■ Description of the task ■
Please retype the records below exactly, omitting any images.

Stored data entries:
----

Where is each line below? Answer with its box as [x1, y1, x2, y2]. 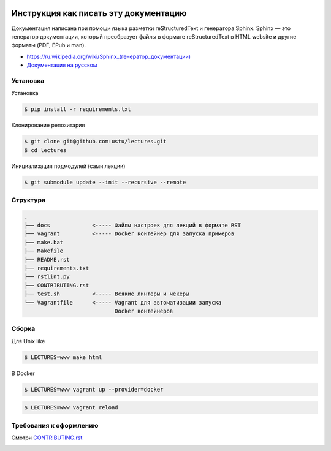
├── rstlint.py [24, 273, 70, 280]
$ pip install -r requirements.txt [24, 106, 131, 113]
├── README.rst [24, 256, 70, 263]
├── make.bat [24, 239, 64, 246]
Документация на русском [26, 61, 97, 69]
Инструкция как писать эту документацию [11, 8, 187, 18]
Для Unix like [11, 337, 45, 344]
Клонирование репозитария [11, 121, 85, 129]
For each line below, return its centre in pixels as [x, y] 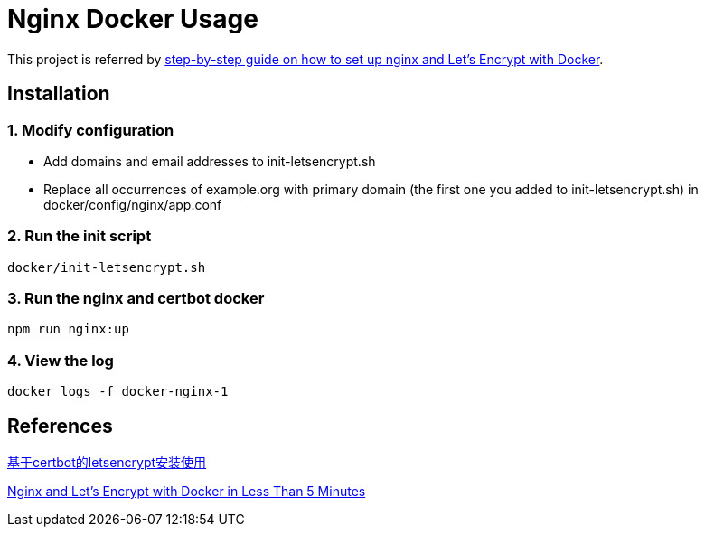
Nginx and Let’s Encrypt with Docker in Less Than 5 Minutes [187, 492]
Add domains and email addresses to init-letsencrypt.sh [210, 161]
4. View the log [61, 360]
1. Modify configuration [91, 130]
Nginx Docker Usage [133, 19]
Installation [59, 94]
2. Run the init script [80, 236]
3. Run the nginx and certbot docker [136, 299]
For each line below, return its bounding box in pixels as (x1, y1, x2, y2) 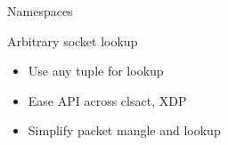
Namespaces (7, 2, 73, 20)
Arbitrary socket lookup (7, 31, 138, 50)
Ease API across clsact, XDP (28, 91, 187, 109)
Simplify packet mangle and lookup (28, 121, 221, 140)
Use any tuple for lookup (28, 61, 164, 80)
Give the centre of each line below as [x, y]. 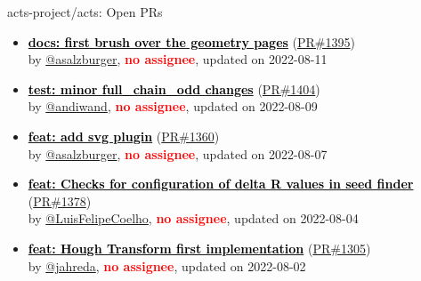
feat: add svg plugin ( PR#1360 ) [124, 136]
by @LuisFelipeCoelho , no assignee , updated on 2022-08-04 [193, 218]
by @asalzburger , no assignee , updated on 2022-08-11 [178, 59]
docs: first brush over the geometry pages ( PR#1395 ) [191, 41]
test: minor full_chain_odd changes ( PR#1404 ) [174, 88]
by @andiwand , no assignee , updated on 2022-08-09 [173, 106]
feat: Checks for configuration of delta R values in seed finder [221, 184]
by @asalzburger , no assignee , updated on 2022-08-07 [178, 153]
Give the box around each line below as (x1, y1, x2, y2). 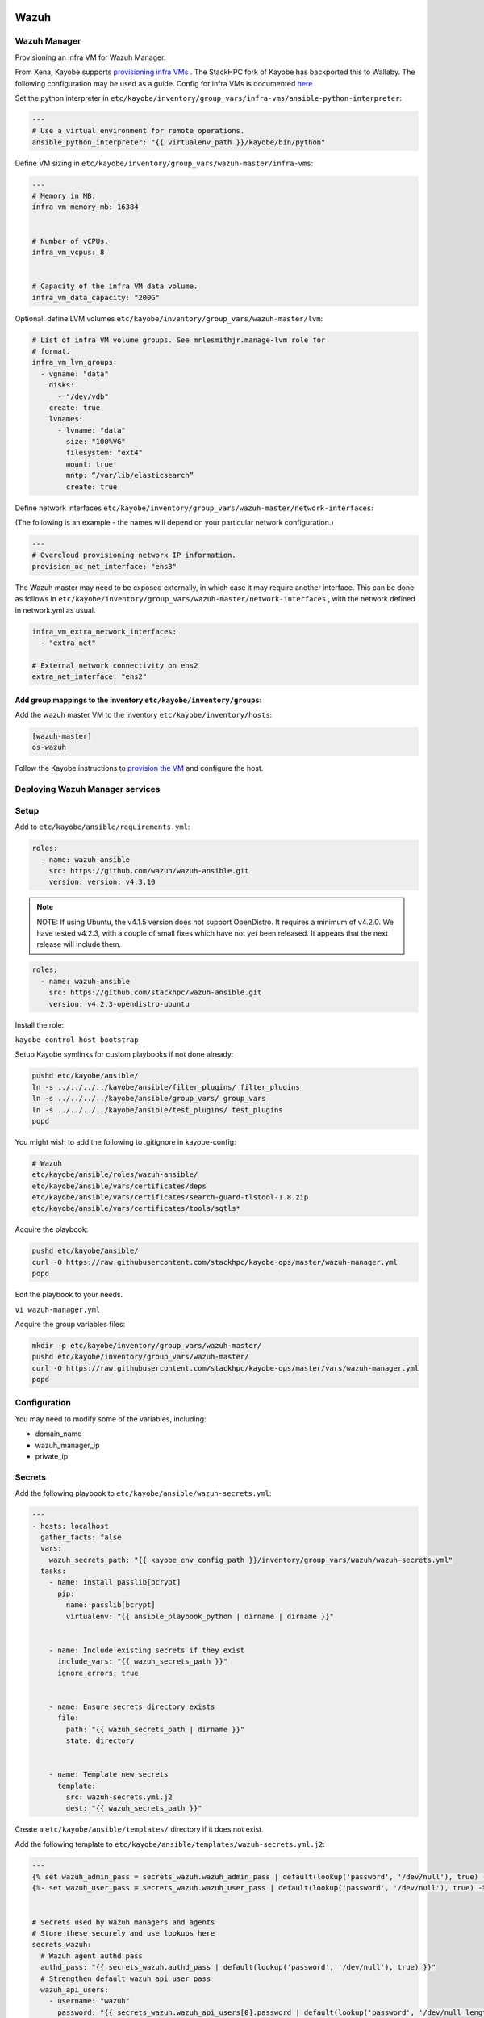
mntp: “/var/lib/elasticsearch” (65, 471, 194, 480)
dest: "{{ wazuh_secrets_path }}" (65, 1804, 202, 1813)
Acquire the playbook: (15, 1225, 89, 1234)
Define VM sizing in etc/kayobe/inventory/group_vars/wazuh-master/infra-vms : (15, 158, 314, 168)
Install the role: (15, 1019, 65, 1029)
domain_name (35, 1429, 82, 1438)
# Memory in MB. (31, 191, 97, 201)
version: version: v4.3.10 (48, 877, 156, 887)
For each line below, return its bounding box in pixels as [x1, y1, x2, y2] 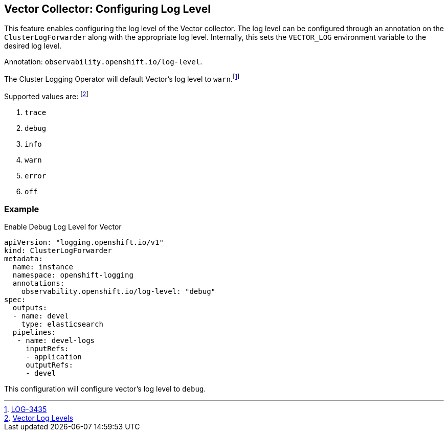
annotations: [12, 279, 65, 288]
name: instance [12, 263, 73, 271]
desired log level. [4, 41, 61, 51]
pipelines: [12, 328, 56, 337]
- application [26, 353, 82, 361]
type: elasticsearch [21, 320, 103, 329]
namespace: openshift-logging [12, 271, 133, 280]
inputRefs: [26, 345, 69, 353]
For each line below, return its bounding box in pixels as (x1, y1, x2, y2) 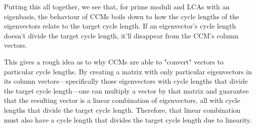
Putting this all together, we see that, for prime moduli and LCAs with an (4, 1, 230, 11)
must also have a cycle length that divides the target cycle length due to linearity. (4, 114, 252, 125)
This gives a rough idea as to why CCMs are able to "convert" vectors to (4, 56, 224, 66)
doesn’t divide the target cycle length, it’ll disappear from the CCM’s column (4, 30, 239, 40)
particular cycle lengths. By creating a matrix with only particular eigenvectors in (4, 66, 252, 76)
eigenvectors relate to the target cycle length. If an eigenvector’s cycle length (4, 21, 236, 31)
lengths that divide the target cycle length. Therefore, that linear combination (4, 104, 241, 115)
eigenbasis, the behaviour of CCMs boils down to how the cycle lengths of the (4, 11, 240, 21)
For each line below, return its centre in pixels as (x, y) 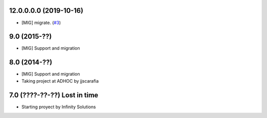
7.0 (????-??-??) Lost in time (54, 95)
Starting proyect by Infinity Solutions (59, 107)
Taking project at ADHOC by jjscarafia (60, 81)
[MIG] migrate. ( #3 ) (41, 23)
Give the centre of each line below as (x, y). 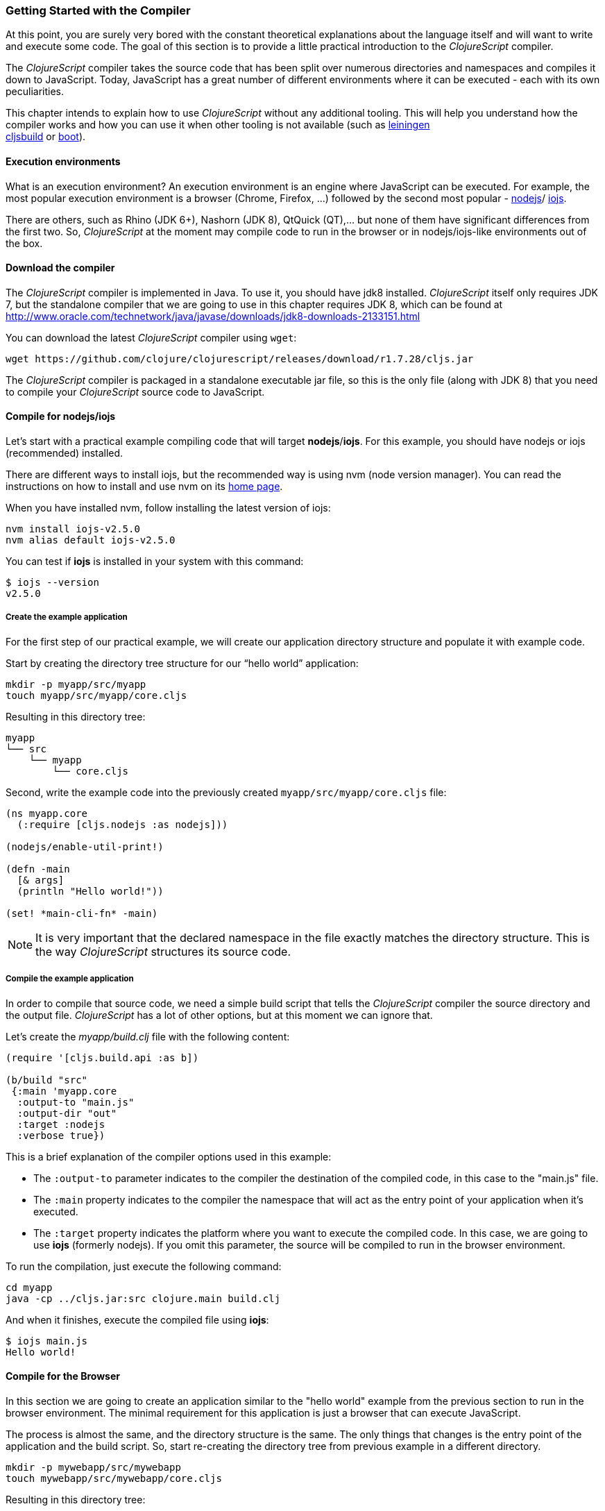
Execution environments (63, 161)
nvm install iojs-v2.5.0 (73, 529)
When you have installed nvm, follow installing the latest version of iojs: (168, 508)
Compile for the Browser (63, 1376)
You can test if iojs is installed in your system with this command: (155, 562)
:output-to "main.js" (76, 1102)
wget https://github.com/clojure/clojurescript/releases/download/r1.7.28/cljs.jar (240, 358)
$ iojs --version (52, 583)
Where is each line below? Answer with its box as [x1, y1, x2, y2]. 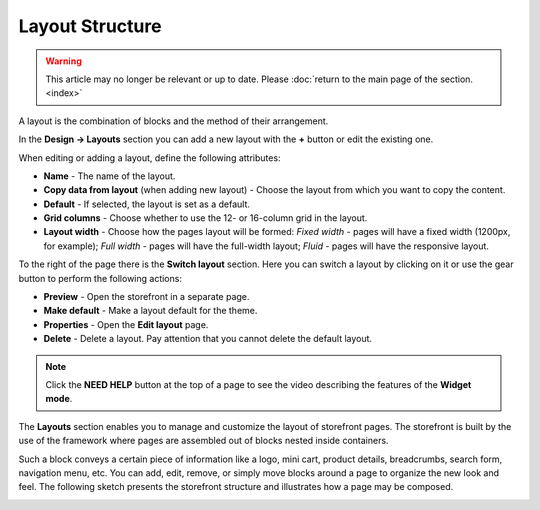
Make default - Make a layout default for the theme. [43, 305, 258, 317]
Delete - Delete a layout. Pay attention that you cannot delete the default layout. [43, 333, 373, 345]
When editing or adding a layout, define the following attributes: [18, 151, 281, 164]
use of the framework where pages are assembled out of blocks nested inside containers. [18, 435, 389, 447]
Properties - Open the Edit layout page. [43, 318, 209, 330]
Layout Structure [18, 15, 162, 37]
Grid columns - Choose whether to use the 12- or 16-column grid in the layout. [43, 212, 368, 224]
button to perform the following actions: [18, 272, 182, 284]
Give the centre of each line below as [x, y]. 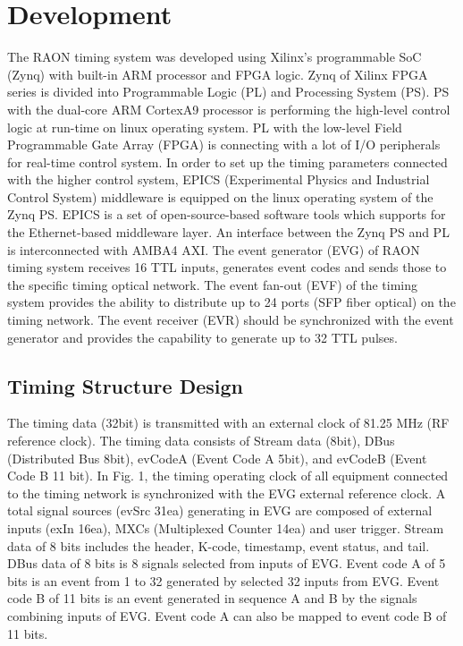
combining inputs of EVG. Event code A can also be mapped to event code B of [227, 615]
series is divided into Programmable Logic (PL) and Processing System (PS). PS [228, 92]
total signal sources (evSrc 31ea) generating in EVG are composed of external [220, 510]
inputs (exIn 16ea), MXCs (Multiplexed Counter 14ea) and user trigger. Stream [226, 527]
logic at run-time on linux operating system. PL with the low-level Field [205, 127]
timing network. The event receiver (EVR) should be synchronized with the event [231, 320]
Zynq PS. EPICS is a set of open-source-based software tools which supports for [227, 214]
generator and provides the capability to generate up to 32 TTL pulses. [202, 337]
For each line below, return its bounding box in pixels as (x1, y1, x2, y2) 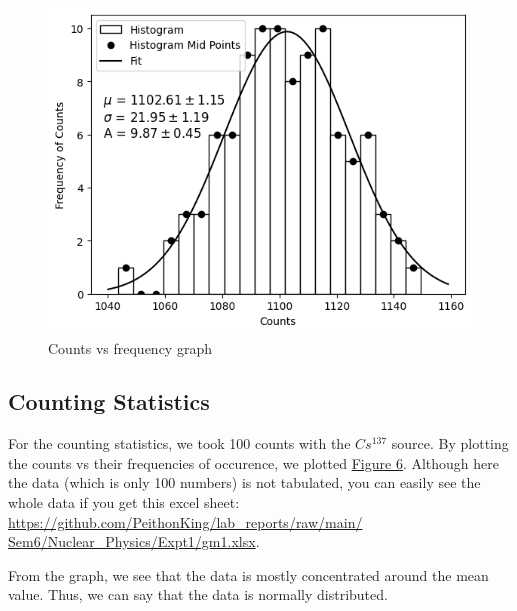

----

■ Result for this exercise ■
Where is each line below? Answer with its box as [x1, y1, x2, y2]. 
├── rstlint.py [24, 273, 70, 280]
$ pip install -r requirements.txt [24, 106, 131, 113]
├── README.rst [24, 256, 70, 263]
├── make.bat [24, 239, 64, 246]
Документация на русском [26, 61, 97, 69]
Инструкция как писать эту документацию [11, 8, 187, 18]
Для Unix like [11, 337, 45, 344]
Клонирование репозитария [11, 121, 85, 129]
For each line below, return its centre in pixels as [x, y] 
Nginx and Let’s Encrypt with Docker in Less Than 5 Minutes [187, 492]
Add domains and email addresses to init-letsencrypt.sh [210, 161]
4. View the log [61, 360]
1. Modify configuration [91, 130]
Nginx Docker Usage [133, 19]
Installation [59, 94]
2. Run the init script [80, 236]
3. Run the nginx and certbot docker [136, 299]
For each line below, return its bounding box in pixels as (x1, y1, x2, y2) 
Namespaces (7, 2, 73, 20)
Arbitrary socket lookup (7, 31, 138, 50)
Ease API across clsact, XDP (28, 91, 187, 109)
Simplify packet mangle and lookup (28, 121, 221, 140)
Use any tuple for lookup (28, 61, 164, 80)
Give the centre of each line below as [x, y]. 
feat: add svg plugin ( PR#1360 ) [124, 136]
by @LuisFelipeCoelho , no assignee , updated on 2022-08-04 [193, 218]
by @asalzburger , no assignee , updated on 2022-08-11 [178, 59]
docs: first brush over the geometry pages ( PR#1395 ) [191, 41]
test: minor full_chain_odd changes ( PR#1404 ) [174, 88]
by @andiwand , no assignee , updated on 2022-08-09 [173, 106]
feat: Checks for configuration of delta R values in seed finder [221, 184]
by @asalzburger , no assignee , updated on 2022-08-07 [178, 153]
Give the box around each line below as (x1, y1, x2, y2). 
mntp: “/var/lib/elasticsearch” (65, 471, 194, 480)
dest: "{{ wazuh_secrets_path }}" (65, 1804, 202, 1813)
Acquire the playbook: (15, 1225, 89, 1234)
Define VM sizing in etc/kayobe/inventory/group_vars/wazuh-master/infra-vms : (15, 158, 314, 168)
Install the role: (15, 1019, 65, 1029)
domain_name (35, 1429, 82, 1438)
# Memory in MB. (31, 191, 97, 201)
version: version: v4.3.10 (48, 877, 156, 887)
For each line below, return its bounding box in pixels as [x1, y1, x2, y2] 
annotations: [12, 279, 65, 288]
name: instance [12, 263, 73, 271]
desired log level. [4, 41, 61, 51]
pipelines: [12, 328, 56, 337]
- application [26, 353, 82, 361]
type: elasticsearch [21, 320, 103, 329]
namespace: openshift-logging [12, 271, 133, 280]
inputRefs: [26, 345, 69, 353]
For each line below, return its bounding box in pixels as (x1, y1, x2, y2) 
Putting this all together, we see that, for prime moduli and LCAs with an (4, 1, 230, 11)
must also have a cycle length that divides the target cycle length due to linearity. (4, 114, 252, 125)
This gives a rough idea as to why CCMs are able to "convert" vectors to (4, 56, 224, 66)
doesn’t divide the target cycle length, it’ll disappear from the CCM’s column (4, 30, 239, 40)
particular cycle lengths. By creating a matrix with only particular eigenvectors in (4, 66, 252, 76)
eigenvectors relate to the target cycle length. If an eigenvector’s cycle length (4, 21, 236, 31)
lengths that divide the target cycle length. Therefore, that linear combination (4, 104, 241, 115)
eigenbasis, the behaviour of CCMs boils down to how the cycle lengths of the (4, 11, 240, 21)
For each line below, return its centre in pixels as (x, y) 
7.0 (????-??-??) Lost in time (54, 95)
Starting proyect by Infinity Solutions (59, 107)
Taking project at ADHOC by jjscarafia (60, 81)
[MIG] migrate. ( #3 ) (41, 23)
Give the centre of each line below as (x, y). 
Execution environments (63, 161)
nvm install iojs-v2.5.0 (73, 529)
When you have installed nvm, follow installing the latest version of iojs: (168, 508)
Compile for the Browser (63, 1376)
You can test if iojs is installed in your system with this command: (155, 562)
:output-to "main.js" (76, 1102)
wget https://github.com/clojure/clojurescript/releases/download/r1.7.28/cljs.jar (240, 358)
$ iojs --version (52, 583)
Where is each line below? Answer with its box as [x1, y1, x2, y2]. 
Make default - Make a layout default for the theme. [43, 305, 258, 317]
Delete - Delete a layout. Pay attention that you cannot delete the default layout. [43, 333, 373, 345]
When editing or adding a layout, define the following attributes: [18, 151, 281, 164]
use of the framework where pages are assembled out of blocks nested inside containers. [18, 435, 389, 447]
Properties - Open the Edit layout page. [43, 318, 209, 330]
Layout Structure [18, 15, 162, 37]
Grid columns - Choose whether to use the 12- or 16-column grid in the layout. [43, 212, 368, 224]
button to perform the following actions: [18, 272, 182, 284]
Give the centre of each line below as [x, y]. 
combining inputs of EVG. Event code A can also be mapped to event code B of [227, 615]
series is divided into Programmable Logic (PL) and Processing System (PS). PS [228, 92]
total signal sources (evSrc 31ea) generating in EVG are composed of external [220, 510]
inputs (exIn 16ea), MXCs (Multiplexed Counter 14ea) and user trigger. Stream [226, 527]
logic at run-time on linux operating system. PL with the low-level Field [205, 127]
timing network. The event receiver (EVR) should be synchronized with the event [231, 320]
Zynq PS. EPICS is a set of open-source-based software tools which supports for [227, 214]
generator and provides the capability to generate up to 32 TTL pulses. [202, 337]
For each line below, return its bounding box in pixels as (x1, y1, x2, y2) 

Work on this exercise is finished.